[Dataset entries]
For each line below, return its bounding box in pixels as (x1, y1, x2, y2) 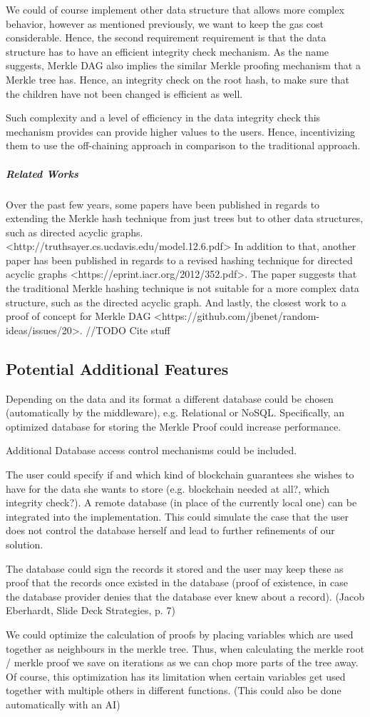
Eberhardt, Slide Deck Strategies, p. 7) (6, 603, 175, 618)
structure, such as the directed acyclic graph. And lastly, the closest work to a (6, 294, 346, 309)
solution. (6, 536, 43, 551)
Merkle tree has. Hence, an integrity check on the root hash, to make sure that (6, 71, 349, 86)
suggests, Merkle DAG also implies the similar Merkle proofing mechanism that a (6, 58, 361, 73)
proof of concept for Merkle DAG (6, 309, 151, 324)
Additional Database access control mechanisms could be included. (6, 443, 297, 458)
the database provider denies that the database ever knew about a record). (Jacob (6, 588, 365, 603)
---
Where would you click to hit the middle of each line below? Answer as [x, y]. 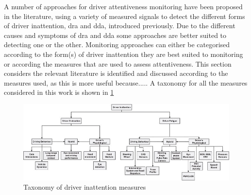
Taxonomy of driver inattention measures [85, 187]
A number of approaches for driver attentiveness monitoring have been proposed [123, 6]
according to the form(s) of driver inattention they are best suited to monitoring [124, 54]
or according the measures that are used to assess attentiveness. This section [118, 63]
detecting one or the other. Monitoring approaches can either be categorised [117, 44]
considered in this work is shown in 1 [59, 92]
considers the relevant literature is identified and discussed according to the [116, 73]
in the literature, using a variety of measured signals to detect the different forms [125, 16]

- _TASK DETAILS_:
Could you retype exactly the lines above, starting at the line that contains "structure, such as" and ending at the line that contains "Merkle tree has.", and nothing more?

- _ANSWER SPACE_:
structure, such as the directed acyclic graph. And lastly, the closest work to a (6, 294, 346, 309)
solution. (6, 536, 43, 551)
Merkle tree has. Hence, an integrity check on the root hash, to make sure that (6, 71, 349, 86)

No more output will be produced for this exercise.